I tried this command

 ht.select(
   gnomad_ac=ht.freq[0].AC,
   gnomad_af=ht.freq[0].AF,
   gnomad_an=ht.freq[0].AN,
   gnomad_homozygote_count=ht.freq[0].homozygote_count,
 ).export("gnomad_v211_genome_counts.tsv")

and it worked without issue, but the locus and alleles are printed as

chr1:10067      ["T","TAACCCTAACCCTAACCCTAACCCTAACCCTAACCCTAACCC"]

Could I get them in this format?

chr\tStart\tEnd\tRef\tAlt\tAC\Homozygotes

Since I need the end positions, I would rather try to get the output from hail itself, rather than parsing this file myself.

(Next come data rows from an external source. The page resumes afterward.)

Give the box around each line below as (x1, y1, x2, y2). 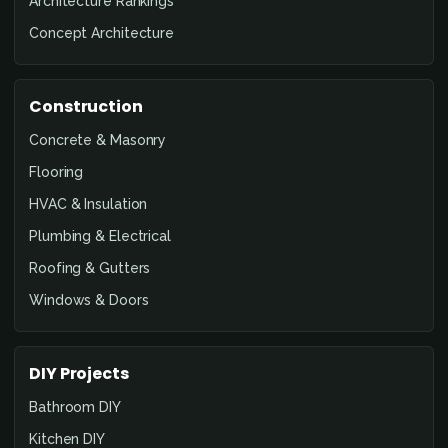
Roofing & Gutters (29, 259, 151, 276)
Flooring (29, 163, 84, 180)
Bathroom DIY (29, 398, 121, 415)
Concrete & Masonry (29, 131, 167, 148)
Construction (29, 94, 143, 118)
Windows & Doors (29, 291, 149, 308)
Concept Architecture (29, 24, 174, 41)
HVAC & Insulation (29, 195, 148, 212)
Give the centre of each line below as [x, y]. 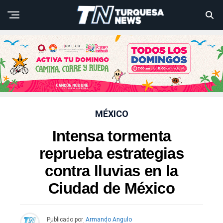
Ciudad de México [111, 189]
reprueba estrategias [111, 154]
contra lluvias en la [111, 171]
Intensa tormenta [111, 136]
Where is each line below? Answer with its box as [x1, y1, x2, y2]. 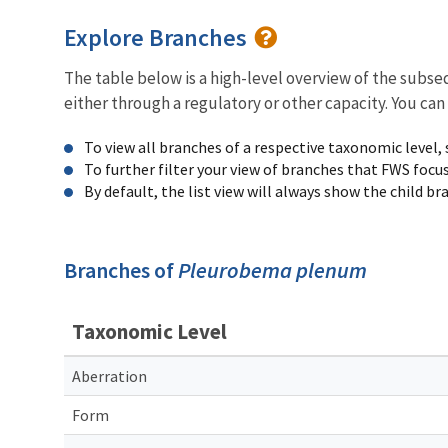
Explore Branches [64, 21, 252, 53]
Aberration [72, 365, 147, 386]
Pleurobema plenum [178, 255, 367, 284]
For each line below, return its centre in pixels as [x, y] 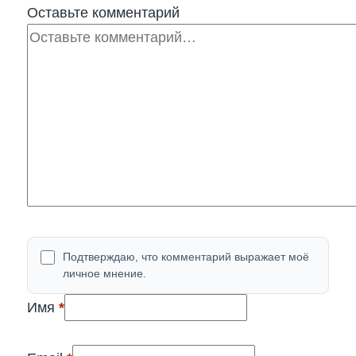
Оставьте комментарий [103, 12]
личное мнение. [104, 273]
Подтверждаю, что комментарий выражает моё [186, 256]
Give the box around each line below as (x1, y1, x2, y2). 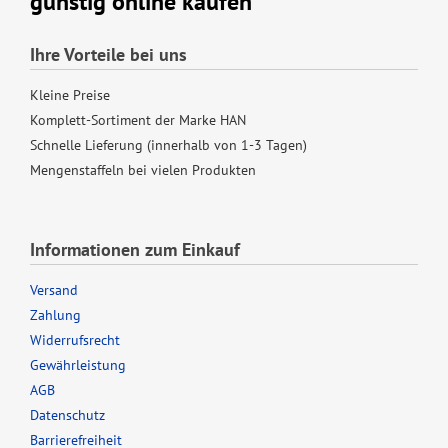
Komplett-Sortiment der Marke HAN (30, 111, 246, 130)
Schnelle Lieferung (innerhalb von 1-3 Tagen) (30, 136, 307, 155)
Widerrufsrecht (30, 331, 120, 350)
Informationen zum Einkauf (30, 238, 240, 262)
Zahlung (30, 306, 81, 325)
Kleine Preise (30, 86, 110, 105)
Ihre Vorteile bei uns (30, 43, 187, 67)
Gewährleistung (30, 356, 126, 375)

That would look something like:

ht.select(
  chr=ht.locus.contig,
  tStart=ht.locus.position,
  tRef=ht.alleles[0],
  tAlt=ht.alleles[1],
  tAC=ht.freq[0].AC,
  Homozygotes=ht.freq[0].homozygote_count,
).export("file.tsv")

I’m not sure what tEnd would refer to. The gnomAD variants have a single locus for a position.

1 Like

@kvn95ss, If your table uses the locus and alleles and key fields (check ht.describe()), you’ll need to. run ht = ht.key_by() first.

A post was split to a new topic: How do I create a locus and allele keyed table from chromosome, start position, end position, reference allele and alt allele?